Schröder kommt diese Entwicklung nicht ungelegen. Schon immer bestand das Spiel des Niedersachsen darin, auf günstige Gelegenheiten zu warten und diese dann auszunutzen, um Zeit zu gewinnen. Eigentlich regierte Schröder jahrelang in Niedersachsen mit dem Prinzip der Ablenkung. Für jede schlechte Entwicklung war die Bundesregierung verantwortlich. Da er in Berlin nun selbst an der Macht ist, bringt er andere Faktoren ins Spiel, beziehungsweise nutzt sie aus: Erst war es die CDU-Spendenaffäre, mit der er sich über die Runden rettete. Im letzten Bundestagswahlkampf zauberte er erst die Hartz-Kommission wie ein Kaninchen aus dem Hut, dann half ihm die Elbeflut und schließlich die Pazifismus-Debatte, mit der er knapp die Bundestagswahl 2002 gewann.

Jetzt profitiert Schröder wieder, so bitter es klingt, von einem Krieg, den er nie wollte, und den er nicht verhindern konnte, obwohl er das wollte. Würden die USA nicht Bagdad bombardieren, würde sich die deutsche Öffentlichkeit mit einem Kanzler beschäftigen, der kein stimmiges Konzept hat, um den Marsch in den Schuldenstaat aufzuhalten, den Kollaps der Sozialsysteme zu verhindern und die Wirtschaft wieder in Gang zu bringen. In der SPD läuft nicht nur der linke Parteiflügel Sturm gegen die Pläne des Kanzlers. Der weitverbreitete Unmut führt inzwischen zu einer großen Zahl von Parteiaustritten.

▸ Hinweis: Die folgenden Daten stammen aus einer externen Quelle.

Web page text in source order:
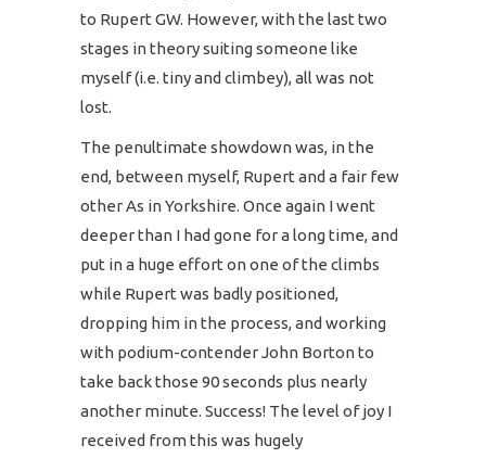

Aber auch die Opposition profitiert ein wenig vom Krieg. Die Möllemann-Affäre bei der FDP ist in Vergessenheit geraten, und die Tatsache, daß die CDU unter Führung von Angela Merkel auch nicht richtig weiß, wie es weitergehen soll, interessiert niemanden. Aber der Krieg ist eines Tages vorbei, und dann wird sich das Publikum die Augen reiben und erstaunt feststellen, daß Deutschland immer noch ein Sanierungsfall ist.